Search code examples
azureencodingdatabricks

Character Encoding Issue in Creating a Persistent View with Non-ASCII (Greek Characters) in Databricks


I have tried to create a persistent view with a simple select statement that just has a word with greek characters.

CREATE OR REPLACE VIEW misc.XX AS 
SELECT 'ΤΕΣΤ'

If I try to select that view, I get ???? instead of the word I typed.

Select Statement

The issue seems to be that the view definition is not saved correctly.

View Details

Are there any workarounds here? The problem happens only with views, when writing as table, characters appear as expected.


Solution

  • The issue was that we were storing view in the Hive Metastore (HMS).

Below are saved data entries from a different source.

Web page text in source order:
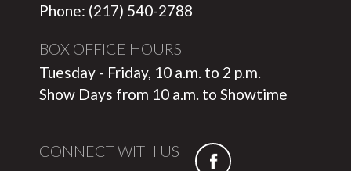
Phone: (217) 540-2788
BOX OFFICE HOURS
Tuesday - Friday, 10 a.m. to 2 p.m.
Show Days from 10 a.m. to Showtime
CONNECT WITH US
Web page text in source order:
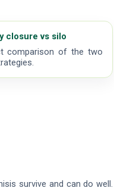
closure vs silo
comparison of the two
survive and can do well.
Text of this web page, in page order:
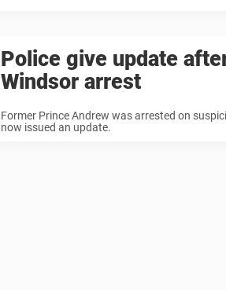
Police give update
Windsor arrest
Former Prince Andrew was arrested on
now issued an update.
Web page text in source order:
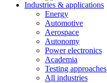
Industries & applications
Energy
Automotive
Aerospace
Autonomy
Power electronics
Academia
Testing approaches
All industries
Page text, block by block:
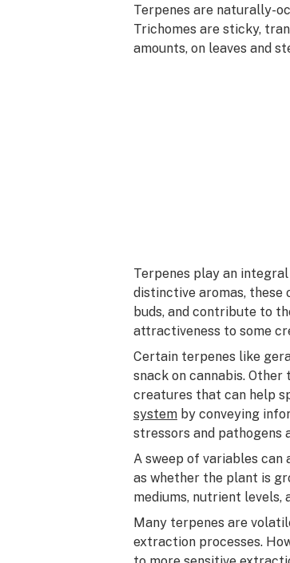
Terpenes are naturally-
Trichomes are sticky,
amounts, on leaves and
Terpenes play an
distinctive aromas, these
buds, and contribute to
attractiveness to some
Certain terpenes like
snack on cannabis.
creatures that can help
systemby conveying
stressors and pathogens
A sweep of variables
as whether the plant is
mediums, nutrient levels,
Many terpenes are
extraction processes.
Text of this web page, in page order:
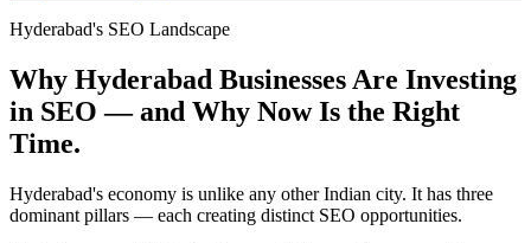
Hyderabad's SEO Landscape
Why Hyderabad Businesses Are Investing
in SEO — and Why Now Is the Right
Time.
Hyderabad's economy is unlike any other Indian city. It has three
dominant pillars — each creating distinct SEO opportunities.
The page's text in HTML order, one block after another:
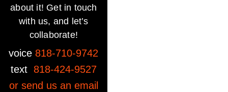
about it! Get in touch
with us, and let’s
collaborate!
voice 818-710-9742
text 818-424-9527
or send us an email

It's important to note that HMS in Databricks has a limitation: it cannot accommodate non-ASCII characters within view definitions.

    However, if you opt for Unity Catalog, this limitation no longer applies, and you can freely work with non-ASCII characters in your view definitions.

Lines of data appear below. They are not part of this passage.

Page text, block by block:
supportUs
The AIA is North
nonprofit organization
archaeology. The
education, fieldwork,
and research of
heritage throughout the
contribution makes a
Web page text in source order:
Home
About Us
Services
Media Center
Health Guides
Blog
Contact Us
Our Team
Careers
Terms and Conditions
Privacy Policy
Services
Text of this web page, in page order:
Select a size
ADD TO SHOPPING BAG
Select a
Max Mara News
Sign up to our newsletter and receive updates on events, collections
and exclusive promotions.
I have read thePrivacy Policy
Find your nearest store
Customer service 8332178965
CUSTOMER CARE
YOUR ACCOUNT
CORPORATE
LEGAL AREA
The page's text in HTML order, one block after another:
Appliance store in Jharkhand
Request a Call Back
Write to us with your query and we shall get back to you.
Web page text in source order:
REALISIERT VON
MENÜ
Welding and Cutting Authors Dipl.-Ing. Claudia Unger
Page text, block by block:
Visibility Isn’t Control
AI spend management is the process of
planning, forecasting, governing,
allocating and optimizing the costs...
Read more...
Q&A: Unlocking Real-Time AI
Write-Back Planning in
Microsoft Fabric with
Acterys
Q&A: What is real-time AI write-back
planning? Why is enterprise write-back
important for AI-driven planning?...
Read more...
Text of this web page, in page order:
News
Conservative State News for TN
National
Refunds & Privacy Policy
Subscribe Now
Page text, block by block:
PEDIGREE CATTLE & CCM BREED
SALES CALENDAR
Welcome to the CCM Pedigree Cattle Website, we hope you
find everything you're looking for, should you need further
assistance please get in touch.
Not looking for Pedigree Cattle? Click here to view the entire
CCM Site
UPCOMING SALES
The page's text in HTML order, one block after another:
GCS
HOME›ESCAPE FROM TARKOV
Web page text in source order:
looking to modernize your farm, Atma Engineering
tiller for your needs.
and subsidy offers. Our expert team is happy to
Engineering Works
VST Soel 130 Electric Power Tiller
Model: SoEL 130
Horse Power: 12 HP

    For those constrained by the use of HMS, there is a potential workaround available. You can store text in a hex-encoded format using UTF-8 encoding.

    1. Start by encoding the text in a hex format using UTF-8 encoding. To do this, you can use the following SQL command:
    SELECT hex(encode("ΤΕΣΤ", "UTF-8")); --> CEA4CE95CEA3CEA4
    
    1. Next, take the output from the command above and save it within a view definition. This can be achieved by creating or replacing a view such as:
    CREATE OR REPLACE VIEW misc.TEST AS
    SELECT decode(unhex('CEA4CE95CEA3CEA4'), 'UTF-8') AS col1;
    
    1. You can now query the view and get non-ASCII characters.